Both the mixture model itself and the derived \texttt{GPS} values are shown to improve the
interpretation of disease progression and to have predictive power for estimating the drug resistance
in \texttt{HIV} \cite{Beer12005} or the survival time in cancer \cite{Rahn2005}.
Beerenwinkel \textit{et al.} in \cite{Beer22005} introduced the \texttt{Mtreemix} package implemented in
\texttt{C/C++} that provides an efficient code for estimating the mutagenetic trees mixture models from cross-sectional
data and using them for various predictions. Building up on the \texttt{Mtreemix} software and using the \texttt{C/C++} API that
\texttt{R} provides, we created the \texttt{Rtreemix} package. By reusing already existing \texttt{C} functions
our package provides the users with \texttt{R} functions as efficient as the
programs available in the \texttt{Mtreemix}.
Similar to \texttt{Mtreemix}, the \texttt{Rtreemix} package provides functions
for learning the mixture model from given data, simulation, likelihood computation
and estimation of the GPS values.

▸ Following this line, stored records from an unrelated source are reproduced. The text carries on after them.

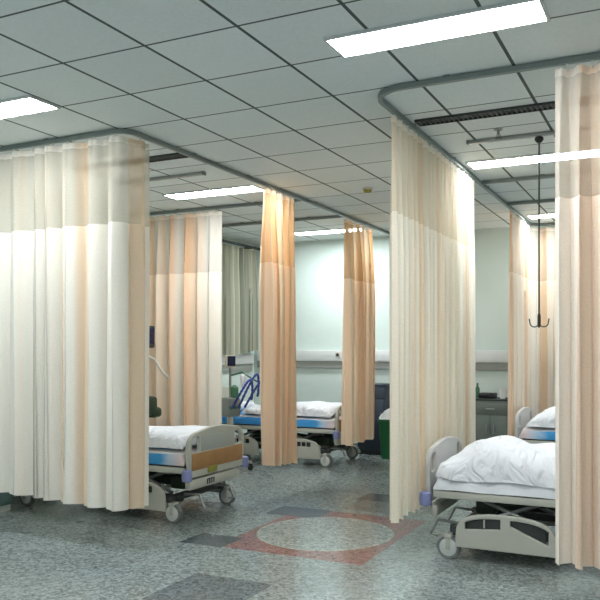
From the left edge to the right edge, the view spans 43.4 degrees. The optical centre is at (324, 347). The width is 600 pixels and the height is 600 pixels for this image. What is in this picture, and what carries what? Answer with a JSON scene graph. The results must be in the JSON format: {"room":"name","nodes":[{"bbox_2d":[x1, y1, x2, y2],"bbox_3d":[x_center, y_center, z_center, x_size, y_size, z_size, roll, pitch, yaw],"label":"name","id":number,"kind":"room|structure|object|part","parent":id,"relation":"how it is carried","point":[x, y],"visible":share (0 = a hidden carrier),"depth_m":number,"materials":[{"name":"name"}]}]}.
{"room":"hospital room","nodes":[
{"label":"hospital room","id":0,"kind":"room"},
{"bbox_2d":[222,237,253,435],"bbox_3d":[-3.806,-0.065,6.777,0.100,3.230,12.220,0,0,25],"label":"wall","id":1,"kind":"structure","parent":0,"point":[235,380],"depth_m":11.88,"materials":[{"name":"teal paint"}]},
{"bbox_2d":[222,353,253,371],"bbox_3d":[-3.086,0.225,8.085,0.086,0.280,9.000,0,0,25],"label":"service trunking","id":2,"kind":"object","parent":1,"relation":"attached to","point":[244,362],"visible":0.18,"depth_m":11.85,"materials":[{"name":"white plastic"}]},
{"bbox_2d":[222,239,260,354],"bbox_3d":[-1.590,-0.741,11.000,0.212,1.702,2.450,0,0,25],"label":"window curtain","id":3,"kind":"object","parent":1,"relation":"attached to","point":[239,270],"visible":0.43,"depth_m":11.50,"materials":[{"name":"grey fabric"}]},
{"bbox_2d":[0,0,599,244],"bbox_3d":[0.120,-1.730,4.928,8.580,0.100,12.220,0,0,25],"label":"ceiling","id":4,"kind":"structure","parent":0,"point":[254,88],"depth_m":4.91,"materials":[{"name":"tile"}]},
{"bbox_2d":[0,94,60,119],"bbox_3d":[-2.417,-1.672,5.360,1.150,0.020,0.280,0,0,25],"label":"recessed light","id":5,"kind":"object","parent":4,"relation":"in","point":[24,105],"visible":1,"depth_m":5.20,"materials":[{"name":"white plastic"}]},
{"bbox_2d":[0,98,54,117],"bbox_3d":[-2.417,-1.674,5.360,1.120,0.012,0.250,0,0,25],"label":"diffuser","id":6,"kind":"object","parent":5,"relation":"attached to","point":[11,107],"depth_m":5.22,"materials":[{"name":"white plastic"}]},
{"bbox_2d":[149,153,188,162],"bbox_3d":[-1.762,-1.672,6.776,1.314,0.018,0.132,0,0,25],"label":"ceiling vent","id":7,"kind":"object","parent":4,"relation":"in","point":[171,156],"visible":0.21,"depth_m":6.59,"materials":[{"name":"black plastic"}]},
{"bbox_2d":[149,171,205,181],"bbox_3d":[-1.651,-1.664,7.409,1.120,0.036,0.055,0,0,25],"label":"rail","id":8,"kind":"object","parent":4,"relation":"attached to","point":[202,173],"visible":0.49,"depth_m":7.28,"materials":[{"name":"grey metal"}]},
{"bbox_2d":[0,128,389,234],"bbox_3d":[-1.307,-1.660,8.937,2.422,0.040,6.042,0,0,25],"label":"track","id":9,"kind":"object","parent":4,"relation":"attached to","point":[46,141],"visible":0.99,"depth_m":6.25,"materials":[{"name":"grey metal"}]},
{"bbox_2d":[0,134,149,511],"bbox_3d":[-2.511,-0.195,6.306,2.385,2.889,0.328,0,0,25],"label":"curtain","id":10,"kind":"object","parent":9,"relation":"hanging from","point":[75,217],"visible":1,"depth_m":5.93,"materials":[{"name":"beige fabric"}]},
{"bbox_2d":[259,188,297,465],"bbox_3d":[-0.468,-0.195,7.913,0.237,2.889,0.640,0,0,25],"label":"curtain","id":11,"kind":"object","parent":9,"relation":"hanging from","point":[277,290],"visible":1,"depth_m":7.73,"materials":[{"name":"orange fabric"}]},
{"bbox_2d":[341,218,374,445],"bbox_3d":[0.455,-0.207,9.866,0.211,2.864,0.960,0,0,25],"label":"curtain","id":12,"kind":"object","parent":9,"relation":"hanging from","point":[358,344],"visible":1,"depth_m":9.78,"materials":[{"name":"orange fabric"}]},
{"bbox_2d":[162,184,264,199],"bbox_3d":[-1.198,-1.672,8.091,1.150,0.020,0.280,0,0,25],"label":"recessed light","id":13,"kind":"object","parent":4,"relation":"in","point":[250,188],"visible":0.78,"depth_m":8.08,"materials":[{"name":"white plastic"}]},
{"bbox_2d":[150,199,301,215],"bbox_3d":[-1.338,-1.660,8.920,2.380,0.040,0.045,0,0,25],"label":"track","id":14,"kind":"object","parent":4,"relation":"attached to","point":[295,200],"visible":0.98,"depth_m":8.92,"materials":[{"name":"grey metal"}]},
{"bbox_2d":[149,209,221,425],"bbox_3d":[-1.720,-0.195,9.086,1.109,2.889,0.182,0,0,28],"label":"curtain","id":15,"kind":"object","parent":14,"relation":"hanging from","point":[185,296],"visible":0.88,"depth_m":9.05,"materials":[{"name":"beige fabric"}]},
{"bbox_2d":[222,215,343,226],"bbox_3d":[-0.844,-1.660,9.969,2.380,0.040,0.045,0,0,25],"label":"track","id":16,"kind":"object","parent":4,"relation":"attached to","point":[332,216],"visible":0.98,"depth_m":9.72,"materials":[{"name":"grey metal"}]},
{"bbox_2d":[295,228,343,235],"bbox_3d":[0.076,-1.672,10.796,1.150,0.020,0.280,0,0,25],"label":"recessed light","id":17,"kind":"object","parent":4,"relation":"in","point":[340,230],"visible":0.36,"depth_m":10.86,"materials":[{"name":"white plastic"}]},
{"bbox_2d":[295,230,343,234],"bbox_3d":[0.076,-1.674,10.796,1.120,0.012,0.250,0,0,25],"label":"diffuser","id":18,"kind":"object","parent":17,"relation":"attached to","point":[314,232],"depth_m":10.87,"materials":[{"name":"white plastic"}]},
{"bbox_2d":[362,187,372,192],"bbox_3d":[0.448,-1.657,7.924,0.112,0.046,0.112,0,0,25],"label":"smoke detector","id":19,"kind":"object","parent":4,"relation":"attached to","point":[365,189],"visible":1,"depth_m":7.89,"materials":[{"name":"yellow plastic"}]},
{"bbox_2d":[323,0,549,57],"bbox_3d":[0.569,-1.672,3.954,1.150,0.020,0.280,0,0,25],"label":"recessed light","id":20,"kind":"object","parent":4,"relation":"in","point":[515,13],"visible":1,"depth_m":3.93,"materials":[{"name":"white plastic"}]},
{"bbox_2d":[414,101,554,126],"bbox_3d":[1.279,-1.672,5.322,1.314,0.018,0.132,0,0,25],"label":"ceiling vent","id":21,"kind":"object","parent":4,"relation":"in","point":[549,105],"visible":0.84,"depth_m":5.38,"materials":[{"name":"black plastic"}]},
{"bbox_2d":[378,52,599,225],"bbox_3d":[3.344,-1.660,6.672,4.032,0.040,5.908,0,0,25],"label":"track","id":22,"kind":"object","parent":4,"relation":"attached to","point":[445,79],"visible":0.99,"depth_m":4.71,"materials":[{"name":"grey metal"}]},
{"bbox_2d":[389,114,475,522],"bbox_3d":[0.950,-0.212,6.262,0.118,2.854,2.300,0,0,26],"label":"curtain","id":23,"kind":"object","parent":22,"relation":"hanging from","point":[432,242],"visible":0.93,"depth_m":5.89,"materials":[{"name":"beige fabric"}]},
{"bbox_2d":[507,210,554,436],"bbox_3d":[2.522,-0.179,9.576,0.339,2.919,1.553,0,0,36],"label":"curtain","id":24,"kind":"object","parent":22,"relation":"hanging from","point":[531,350],"visible":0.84,"depth_m":9.88,"materials":[{"name":"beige fabric"}]},
{"bbox_2d":[555,60,599,569],"bbox_3d":[2.355,-0.195,3.893,2.255,2.889,0.164,0,0,25],"label":"curtain","id":25,"kind":"object","parent":22,"relation":"hanging from","point":[577,89],"visible":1,"depth_m":4.33,"materials":[{"name":"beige fabric"}]},
{"bbox_2d":[494,128,502,139],"bbox_3d":[1.331,-1.644,5.784,0.072,0.072,0.072,0,0,25],"label":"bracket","id":26,"kind":"object","parent":4,"relation":"attached to","point":[498,130],"visible":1,"depth_m":5.78,"materials":[{"name":"grey metal"}]},
{"bbox_2d":[465,152,554,169],"bbox_3d":[1.842,-1.672,6.660,1.150,0.020,0.280,0,0,25],"label":"recessed light","id":27,"kind":"object","parent":4,"relation":"in","point":[550,156],"visible":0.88,"depth_m":6.73,"materials":[{"name":"white plastic"}]},
{"bbox_2d":[466,130,554,145],"bbox_3d":[1.659,-1.664,5.872,1.120,0.036,0.055,0,0,25],"label":"rail","id":28,"kind":"object","parent":4,"relation":"attached to","point":[552,132],"visible":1,"depth_m":5.94,"materials":[{"name":"grey metal"}]},
{"bbox_2d":[529,136,549,327],"bbox_3d":[1.668,-0.904,5.868,0.160,1.490,0.066,0,0,25],"label":"rod","id":29,"kind":"object","parent":28,"relation":"hanging from","point":[538,139],"visible":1,"depth_m":5.86,"materials":[{"name":"black metal"}]},
{"bbox_3d":[1.668,-0.904,5.868,0.013,1.410,0.012,0,0,25],"label":"rod","id":30,"kind":"part","parent":29,"relation":"part of","materials":[{"name":"black metal"}]},
{"bbox_2d":[482,174,554,184],"bbox_3d":[3.199,-1.660,6.784,3.590,0.040,0.045,0,0,25],"label":"track","id":31,"kind":"object","parent":4,"relation":"attached to","point":[542,176],"visible":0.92,"depth_m":7.38,"materials":[{"name":"grey metal"}]},
{"bbox_2d":[507,199,554,205],"bbox_3d":[3.727,-1.660,7.905,3.590,0.040,0.045,0,0,25],"label":"track","id":32,"kind":"object","parent":4,"relation":"attached to","point":[543,200],"visible":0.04,"depth_m":8.55,"materials":[{"name":"grey metal"}]},
{"bbox_2d":[526,213,554,218],"bbox_3d":[3.116,-1.672,9.365,1.150,0.020,0.280,0,0,25],"label":"recessed light","id":33,"kind":"object","parent":4,"relation":"in","point":[542,215],"visible":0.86,"depth_m":9.48,"materials":[{"name":"white plastic"}]},
{"bbox_2d":[0,449,599,599],"bbox_3d":[0.120,1.600,4.928,8.580,0.100,12.220,0,0,25],"label":"floor","id":34,"kind":"structure","parent":0,"point":[304,530],"depth_m":5.68,"materials":[{"name":"stone"}]},
{"bbox_2d":[0,492,13,511],"bbox_3d":[-3.245,1.168,7.109,0.461,0.764,0.440,0,0,25],"label":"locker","id":35,"kind":"object","parent":34,"relation":"on","point":[6,498],"visible":0.08,"depth_m":7.13,"materials":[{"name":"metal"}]},
{"bbox_3d":[-3.062,1.235,7.023,0.016,0.450,0.378,0,0,25],"label":"door","id":36,"kind":"part","parent":35,"relation":"part of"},
{"bbox_2d":[19,424,248,522],"bbox_3d":[-1.952,1.060,7.451,2.196,0.980,1.046,0,0,25],"label":"hospital bed","id":37,"kind":"object","parent":34,"relation":"on","point":[217,451],"visible":0.47,"depth_m":6.89,"materials":[{"name":"beige plastic"}]},
{"bbox_3d":[-1.647,1.215,7.009,0.561,0.240,0.032,0,0,25],"label":"lift arm","id":38,"kind":"part","parent":37,"relation":"part of","materials":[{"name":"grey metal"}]},
{"bbox_3d":[-1.647,1.215,7.009,0.561,0.240,0.032,0,0,25],"label":"lift arm","id":39,"kind":"part","parent":37,"relation":"part of","materials":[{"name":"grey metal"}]},
{"bbox_3d":[-1.549,1.233,7.151,0.614,0.155,0.140,0,0,25],"label":"lift motor","id":40,"kind":"part","parent":37,"relation":"part of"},
{"bbox_3d":[-1.952,0.985,7.451,1.980,0.130,0.860,0,0,25],"label":"mattress","id":41,"kind":"part","parent":37,"relation":"part of","materials":[{"name":"blue fabric"}]},
{"bbox_3d":[-1.952,1.085,7.451,2.000,0.055,0.895,0,0,25],"label":"deck frame","id":42,"kind":"part","parent":37,"relation":"part of","materials":[{"name":"beige plastic"}]},
{"bbox_2d":[149,444,196,465],"bbox_3d":[-1.945,0.972,7.448,2.014,0.139,0.913,0,0,25],"label":"sheet","id":43,"kind":"object","parent":37,"relation":"on","point":[154,458],"visible":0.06,"depth_m":6.72,"materials":[{"name":"blue fabric"}]},
{"bbox_2d":[149,425,235,448],"bbox_3d":[-1.600,0.824,7.285,1.219,0.150,0.876,0,0,25],"label":"duvet","id":44,"kind":"object","parent":37,"relation":"on","point":[173,437],"visible":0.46,"depth_m":6.79,"materials":[{"name":"white fabric"}]},
{"bbox_3d":[-1.048,1.214,6.914,0.006,0.051,0.122,0,0,25],"label":"control panel","id":45,"kind":"part","parent":37,"relation":"part of","materials":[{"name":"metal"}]},
{"bbox_3d":[-1.011,0.932,7.008,0.040,0.435,0.930,0,0,25],"label":"footboard","id":46,"kind":"part","parent":37,"relation":"part of","materials":[{"name":"beige plastic"}]},
{"bbox_3d":[-0.992,1.010,6.999,0.012,0.150,0.840,0,0,25],"label":"inset panel","id":47,"kind":"part","parent":37,"relation":"part of","materials":[{"name":"beige wood"}]},
{"bbox_2d":[149,326,168,417],"bbox_3d":[-2.068,0.645,8.783,0.452,1.810,0.403,0,0,-37],"label":"monitor stand","id":48,"kind":"object","parent":34,"relation":"on","point":[154,411],"visible":0.17,"depth_m":8.74,"materials":[{"name":"grey metal"}]},
{"bbox_2d":[149,326,154,347],"bbox_3d":[-2.090,-0.130,8.754,0.120,0.260,0.220,0,0,25],"label":"monitor","id":49,"kind":"object","parent":48,"relation":"on","point":[151,328],"depth_m":8.77,"materials":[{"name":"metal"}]},
{"bbox_3d":[-1.951,0.219,8.779,0.273,0.283,0.073,0,0,-14],"label":"arm","id":50,"kind":"part","parent":48,"relation":"part of","materials":[{"name":"white plastic"}]},
{"bbox_2d":[222,355,259,470],"bbox_3d":[-1.133,0.820,9.563,0.605,1.460,0.632,0,0,-45],"label":"ventilator","id":51,"kind":"object","parent":34,"relation":"on","point":[231,405],"visible":0.63,"depth_m":9.47,"materials":[{"name":"grey metal"}]},
{"bbox_2d":[225,355,235,367],"bbox_3d":[-1.199,0.170,9.526,0.150,0.160,0.050,0,0,-45],"label":"monitor","id":52,"kind":"object","parent":51,"relation":"on","point":[230,360],"depth_m":9.49,"materials":[{"name":"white plastic"}]},
{"bbox_3d":[-1.007,0.379,9.557,0.406,0.163,0.032,0,0,4],"label":"support arm","id":53,"kind":"part","parent":51,"relation":"part of"},
{"bbox_2d":[222,387,360,466],"bbox_3d":[-0.599,1.060,10.561,2.196,0.980,1.046,0,0,25],"label":"hospital bed","id":54,"kind":"object","parent":34,"relation":"on","point":[318,441],"visible":0.41,"depth_m":10.04,"materials":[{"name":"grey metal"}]},
{"bbox_3d":[-1.540,0.860,11.004,0.040,0.580,0.930,0,0,25],"label":"headboard","id":55,"kind":"part","parent":54,"relation":"part of","materials":[{"name":"beige plastic"}]},
{"bbox_3d":[-0.834,1.233,10.782,0.614,0.155,0.140,0,0,25],"label":"lift motor","id":56,"kind":"part","parent":54,"relation":"part of","materials":[{"name":"black metal"}]},
{"bbox_2d":[222,410,339,427],"bbox_3d":[-0.592,0.972,10.558,2.015,0.140,0.912,0,0,25],"label":"sheet","id":57,"kind":"object","parent":54,"relation":"on","point":[236,420],"visible":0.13,"depth_m":9.96,"materials":[{"name":"blue fabric"}]},
{"bbox_2d":[240,401,254,410],"bbox_3d":[-1.286,0.836,10.885,0.380,0.131,0.620,0,0,25],"label":"pillow","id":58,"kind":"object","parent":57,"relation":"on","point":[243,402],"visible":0.14,"depth_m":10.82,"materials":[{"name":"white fabric"}]},
{"bbox_3d":[-0.599,1.085,10.561,2.000,0.055,0.895,0,0,25],"label":"deck frame","id":59,"kind":"part","parent":54,"relation":"part of","materials":[{"name":"beige plastic"}]},
{"bbox_3d":[-0.599,0.985,10.561,1.980,0.130,0.860,0,0,25],"label":"mattress","id":60,"kind":"part","parent":54,"relation":"part of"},
{"bbox_2d":[242,401,341,417],"bbox_3d":[-0.359,0.821,10.448,1.369,0.166,0.891,0,0,25],"label":"duvet","id":61,"kind":"object","parent":54,"relation":"on","point":[312,408],"visible":0.54,"depth_m":9.96,"materials":[{"name":"white fabric"}]},
{"bbox_3d":[-0.293,1.215,10.119,0.561,0.240,0.032,0,0,25],"label":"lift arm","id":62,"kind":"part","parent":54,"relation":"part of","materials":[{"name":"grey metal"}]},
{"bbox_3d":[-0.195,1.233,10.260,0.614,0.155,0.140,0,0,25],"label":"lift motor","id":63,"kind":"part","parent":54,"relation":"part of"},
{"bbox_3d":[0.342,0.932,10.118,0.040,0.435,0.930,0,0,25],"label":"footboard","id":64,"kind":"part","parent":54,"relation":"part of","materials":[{"name":"beige plastic"}]},
{"bbox_2d":[357,383,389,454],"bbox_3d":[0.750,1.038,11.102,0.460,1.024,0.441,0,0,25],"label":"base cabinet","id":65,"kind":"object","parent":34,"relation":"on","point":[382,390],"visible":0.24,"depth_m":10.89,"materials":[{"name":"metal"}]},
{"bbox_3d":[0.668,1.105,10.928,0.398,0.710,0.016,0,0,25],"label":"door","id":66,"kind":"part","parent":65,"relation":"part of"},
{"bbox_3d":[0.668,0.660,10.928,0.410,0.140,0.016,0,0,25],"label":"drawer","id":67,"kind":"part","parent":65,"relation":"part of","materials":[{"name":"grey"}]},
{"bbox_2d":[378,408,389,458],"bbox_3d":[0.966,1.194,10.598,0.380,0.713,0.323,0,0,25],"label":"waste bin","id":68,"kind":"object","parent":34,"relation":"on","point":[384,419],"visible":0.47,"depth_m":10.51,"materials":[{"name":"green plastic"}]},
{"bbox_2d":[419,436,554,558],"bbox_3d":[1.899,1.060,5.583,2.196,0.980,1.046,0,0,25],"label":"hospital bed","id":69,"kind":"object","parent":34,"relation":"on","point":[500,523],"visible":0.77,"depth_m":5.47,"materials":[{"name":"beige plastic"}]},
{"bbox_3d":[0.958,0.932,6.026,0.040,0.435,0.930,0,0,25],"label":"footboard","id":70,"kind":"part","parent":69,"relation":"part of","materials":[{"name":"white plastic"}]},
{"bbox_2d":[433,477,554,498],"bbox_3d":[1.892,0.978,5.586,2.015,0.151,0.912,0,0,25],"label":"sheet","id":71,"kind":"object","parent":69,"relation":"on","point":[512,489],"visible":0.16,"depth_m":5.40,"materials":[{"name":"white fabric"}]},
{"bbox_3d":[1.899,1.085,5.583,2.000,0.055,0.895,0,0,25],"label":"deck frame","id":72,"kind":"part","parent":69,"relation":"part of","materials":[{"name":"beige plastic"}]},
{"bbox_2d":[436,435,554,487],"bbox_3d":[1.776,0.837,5.641,1.709,0.285,0.953,0,0,25],"label":"duvet","id":73,"kind":"object","parent":69,"relation":"on","point":[505,458],"visible":0.68,"depth_m":5.45,"materials":[{"name":"white fabric"}]},
{"bbox_3d":[1.495,1.233,5.883,0.614,0.155,0.140,0,0,25],"label":"lift motor","id":74,"kind":"part","parent":69,"relation":"part of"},
{"bbox_3d":[1.363,1.215,5.537,0.561,0.240,0.032,0,0,25],"label":"lift arm","id":75,"kind":"part","parent":69,"relation":"part of","materials":[{"name":"grey metal"}]},
{"bbox_3d":[1.363,1.215,5.537,0.561,0.240,0.032,0,0,25],"label":"lift arm","id":76,"kind":"part","parent":69,"relation":"part of","materials":[{"name":"grey metal"}]},
{"bbox_3d":[1.593,1.215,6.025,0.561,0.240,0.032,0,0,25],"label":"lift arm","id":77,"kind":"part","parent":69,"relation":"part of","materials":[{"name":"grey metal"}]},
{"bbox_2d":[476,397,507,440],"bbox_3d":[2.312,1.118,10.312,0.640,0.864,0.481,0,0,25],"label":"base cabinet","id":78,"kind":"object","parent":34,"relation":"on","point":[491,413],"visible":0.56,"depth_m":10.11,"materials":[{"name":"metal"}]},
{"bbox_2d":[475,383,479,397],"bbox_3d":[2.111,0.585,10.424,0.064,0.200,0.063,0,0,25],"label":"bottle","id":79,"kind":"object","parent":78,"relation":"on","point":[477,389],"visible":0.88,"depth_m":10.40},
{"bbox_3d":[2.088,1.185,10.182,0.283,0.550,0.016,0,0,25],"label":"door","id":80,"kind":"part","parent":78,"relation":"part of","materials":[{"name":"grey wood"}]},
{"bbox_2d":[478,392,496,397],"bbox_3d":[2.226,0.649,10.316,0.220,0.070,0.236,0,0,25],"label":"tray","id":81,"kind":"object","parent":78,"relation":"on","point":[482,394],"visible":1,"depth_m":10.25,"materials":[{"name":"black plastic"}]},
{"bbox_3d":[2.222,0.820,10.120,0.590,0.140,0.016,0,0,25],"label":"drawer","id":82,"kind":"part","parent":78,"relation":"part of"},
{"bbox_3d":[2.355,1.185,10.057,0.283,0.550,0.016,0,0,25],"label":"door","id":83,"kind":"part","parent":78,"relation":"part of","materials":[{"name":"grey wood"}]},
{"bbox_2d":[499,389,505,398],"bbox_3d":[2.411,0.620,10.216,0.092,0.130,0.092,0,0,25],"label":"cup","id":84,"kind":"object","parent":78,"relation":"on","point":[502,391],"visible":1,"depth_m":10.18,"materials":[{"name":"white plastic"}]},
{"bbox_2d":[515,407,554,443],"bbox_3d":[3.343,1.060,8.650,2.196,0.980,1.046,0,0,25],"label":"hospital bed","id":85,"kind":"object","parent":34,"relation":"on","point":[523,416],"visible":0.25,"depth_m":8.70,"materials":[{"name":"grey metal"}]},
{"bbox_3d":[2.402,0.932,9.093,0.040,0.435,0.930,0,0,25],"label":"footboard","id":86,"kind":"part","parent":85,"relation":"part of","materials":[{"name":"white plastic"}]},
{"bbox_2d":[519,427,554,439],"bbox_3d":[3.336,0.973,8.653,2.015,0.138,0.908,0,0,25],"label":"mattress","id":87,"kind":"object","parent":85,"relation":"on","point":[528,434],"visible":0.16,"depth_m":8.59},
{"bbox_3d":[3.343,0.985,8.650,1.980,0.130,0.860,0,0,25],"label":"mattress","id":88,"kind":"part","parent":85,"relation":"part of","materials":[{"name":"blue fabric"}]},
{"bbox_3d":[3.343,1.085,8.650,2.000,0.055,0.895,0,0,25],"label":"deck frame","id":89,"kind":"part","parent":85,"relation":"part of","materials":[{"name":"beige plastic"}]},
{"bbox_2d":[525,406,554,427],"bbox_3d":[3.171,0.796,8.731,1.520,0.218,0.917,0,0,25],"label":"duvet","id":90,"kind":"object","parent":85,"relation":"on","point":[546,419],"visible":0.39,"depth_m":8.58,"materials":[{"name":"white fabric"}]},
{"bbox_2d":[254,225,554,442],"bbox_3d":[2.744,-0.065,10.501,8.780,3.230,0.100,0,0,25],"label":"wall","id":91,"kind":"structure","parent":0,"point":[319,265],"depth_m":11.62,"materials":[{"name":"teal paint"}]},
{"bbox_2d":[256,350,507,370],"bbox_3d":[2.650,0.175,10.442,8.300,0.280,0.086,0,0,25],"label":"service trunking","id":92,"kind":"object","parent":91,"relation":"attached to","point":[484,359],"visible":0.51,"depth_m":11.31,"materials":[{"name":"white plastic"}]}
]}

Furthermore, it introduces new functionality for estimating genetic
progression scores with corresponding bootstrap confidence intervals and for performing stability
analysis of the mixture models \cite{Bogo2008}.
\section{Structure and Functionality}
The class structure of the \texttt{Rtreemix} package is given in Figure~\ref{fig:classes}.
\begin{figure}[!h]
\centering
\includegraphics[width=0.7\linewidth]{ClassDiagram.pdf}
\caption{Class diagram of the package \texttt{Rtreemix}. The diagram illustrates the classes with their attributes and the relationships among them.}
\label{fig:classes}
\end{figure}
In this way, all data structures and information connected to some entity, like the mixture model or the data for the model estimation,
are packed together, which makes the code compact and easy to understand and work with. In what follows we will present
a working scenario in which we will use and briefly discuss most of the functions available in \texttt{Rtreemix}. More detailed information
about the parameters of all the functions used in the text bellow and their default values can be found in the help files of the package.

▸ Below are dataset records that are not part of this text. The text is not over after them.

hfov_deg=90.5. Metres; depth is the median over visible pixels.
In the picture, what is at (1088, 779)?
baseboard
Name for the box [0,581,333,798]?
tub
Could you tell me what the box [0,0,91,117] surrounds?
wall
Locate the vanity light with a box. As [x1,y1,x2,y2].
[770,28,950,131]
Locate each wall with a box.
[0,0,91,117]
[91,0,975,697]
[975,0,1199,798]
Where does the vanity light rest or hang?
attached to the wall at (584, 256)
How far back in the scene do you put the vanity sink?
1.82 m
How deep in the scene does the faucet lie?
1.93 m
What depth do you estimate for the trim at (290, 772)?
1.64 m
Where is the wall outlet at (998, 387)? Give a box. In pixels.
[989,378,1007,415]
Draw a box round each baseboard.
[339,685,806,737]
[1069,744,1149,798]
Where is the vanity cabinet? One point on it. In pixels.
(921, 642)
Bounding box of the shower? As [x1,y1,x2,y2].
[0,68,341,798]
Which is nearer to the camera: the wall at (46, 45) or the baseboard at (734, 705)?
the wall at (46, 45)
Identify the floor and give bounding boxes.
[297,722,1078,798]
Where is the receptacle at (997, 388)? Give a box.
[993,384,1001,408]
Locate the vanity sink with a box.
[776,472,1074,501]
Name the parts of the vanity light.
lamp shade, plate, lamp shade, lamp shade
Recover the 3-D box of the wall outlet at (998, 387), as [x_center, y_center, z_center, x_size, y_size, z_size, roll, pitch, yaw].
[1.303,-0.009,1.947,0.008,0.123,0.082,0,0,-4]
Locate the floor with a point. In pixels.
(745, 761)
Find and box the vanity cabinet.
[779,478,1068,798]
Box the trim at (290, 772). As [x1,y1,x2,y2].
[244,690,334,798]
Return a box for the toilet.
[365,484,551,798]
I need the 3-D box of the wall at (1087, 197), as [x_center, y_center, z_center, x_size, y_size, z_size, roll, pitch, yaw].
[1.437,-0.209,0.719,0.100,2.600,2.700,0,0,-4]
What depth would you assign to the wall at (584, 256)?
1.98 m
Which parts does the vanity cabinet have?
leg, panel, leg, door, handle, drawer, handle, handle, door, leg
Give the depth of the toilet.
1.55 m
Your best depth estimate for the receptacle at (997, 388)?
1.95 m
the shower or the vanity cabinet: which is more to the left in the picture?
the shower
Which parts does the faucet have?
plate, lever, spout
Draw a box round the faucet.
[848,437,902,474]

First, we load the package.
<>=
library(Rtreemix)
@
\subsection{The Dataset and the \textit{RtreemixData} class}
The datasets used for estimating the mixture models consist of binary patterns that describe the occurrence
of a set of genetic events in a set of patients. Each pattern corresponds to a single patient. The set of genetic
events comprises genetic changes relevant for the disease taken into consideration. In \texttt{Rtreemix} the data used for
estimating a mutagenetic trees mixture model is represented as an object of the class \texttt{RtreemixData}.
We consider the dataset from the Stanford \texttt{HIV} Drug Resistance Database \cite{Rhee2003} that comprises genetic
measurements of 364 \texttt{HIV} patients treated only with the drug \textit{zidovudine}. This dataset is given as an \texttt{RtreemixData} object
\textit{hiv.data.RData} in the \textit{data} folder of the package and can be loaded and displayed as follows.
<>=
data(hiv.data)
show(hiv.data) ## show the RtreemixData object
@
It should be also pointed out that a text file with a specific format can be used for creating an object of class \texttt{RtreemixData}. An example of
such file is the file \textit{treemix.pat} in the \textit{examples} directory of the package. The text files used to create an \texttt{RtreemixData}
object should follow the format of this file. Using \textit{treemix.pat} the \texttt{RtreemixData} object is created as follows.
<>=
ex.data <- new("RtreemixData", File = paste(.path.package(package = "Rtreemix"), "/examples/treemix.pat", sep = ""))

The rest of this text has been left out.